A gleaming gold crocodile skin structured jacket with a nipped waist looked almost armoury when matched with high-waist trousers that are cropped tightly at the knee while a white version with the exotic skin texture adds luxury to tailored daywear for the Versace woman.

The paper-like fabric with the snake-skin texture is more accessible than genuine skin and worked beautifully on the structured silhouettes intended for this Spring/Summer collection.

In a season when summer prints are much desired, Donatella celebrated 30 years of Versace by reinterpreting the iconic symbol of the House, the Medusa head, through a collaboration with fashion illustrator Julie Verhoeven.

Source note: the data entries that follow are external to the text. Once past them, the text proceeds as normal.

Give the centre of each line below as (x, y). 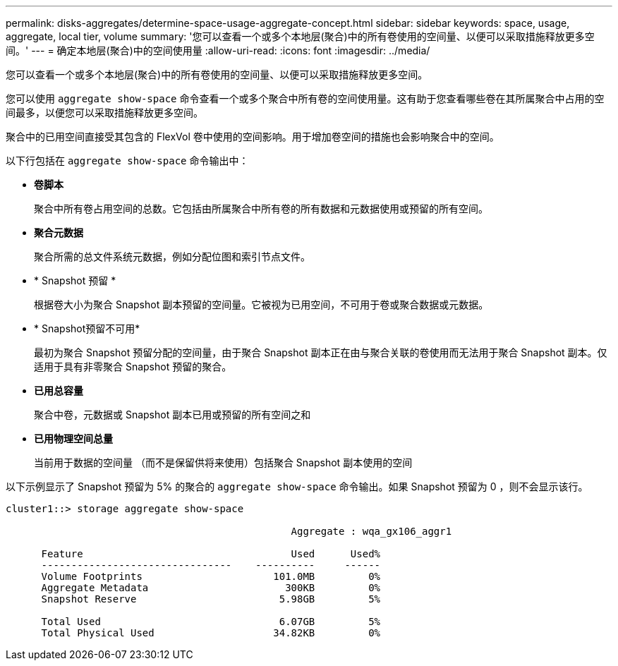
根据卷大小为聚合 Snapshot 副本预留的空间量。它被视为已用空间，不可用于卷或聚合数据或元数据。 (261, 304)
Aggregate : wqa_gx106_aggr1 (371, 531)
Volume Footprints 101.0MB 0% (211, 576)
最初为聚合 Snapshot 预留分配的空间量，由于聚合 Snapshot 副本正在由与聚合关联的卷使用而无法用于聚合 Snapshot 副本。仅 (321, 352)
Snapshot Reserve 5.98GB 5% (211, 599)
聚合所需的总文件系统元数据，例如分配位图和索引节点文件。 (172, 256)
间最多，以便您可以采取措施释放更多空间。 (104, 113)
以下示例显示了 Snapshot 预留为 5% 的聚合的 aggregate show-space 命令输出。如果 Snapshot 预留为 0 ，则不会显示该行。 (297, 486)

The result was a series of multi-coloured prints featuring the artist’s signature wide-eyed girl and Medusa intermixed with drawings of starfish, shells, fishes and jewellery splashed on swimsuits, short dresses, billowing long dresses and handbags that will sort out the resort dressing in the coming summer months.

As always, the accompanying accessories are equally exciting with handbags and shoes covered with gold leafing, micro studs, zips, engraved metals, faceted plexi-glass hearts and crystal embellished on luxurious nappa leathers, crocodile and pearlised python in a fresh combination of silk white, lemon, pink and wisteria.

Donatella has firmly come into her own since taking over from her brother Gianni in 1997 with an upbeat collection that does not need much explaining except for an intriguing motif of the heart popping throughout the collection.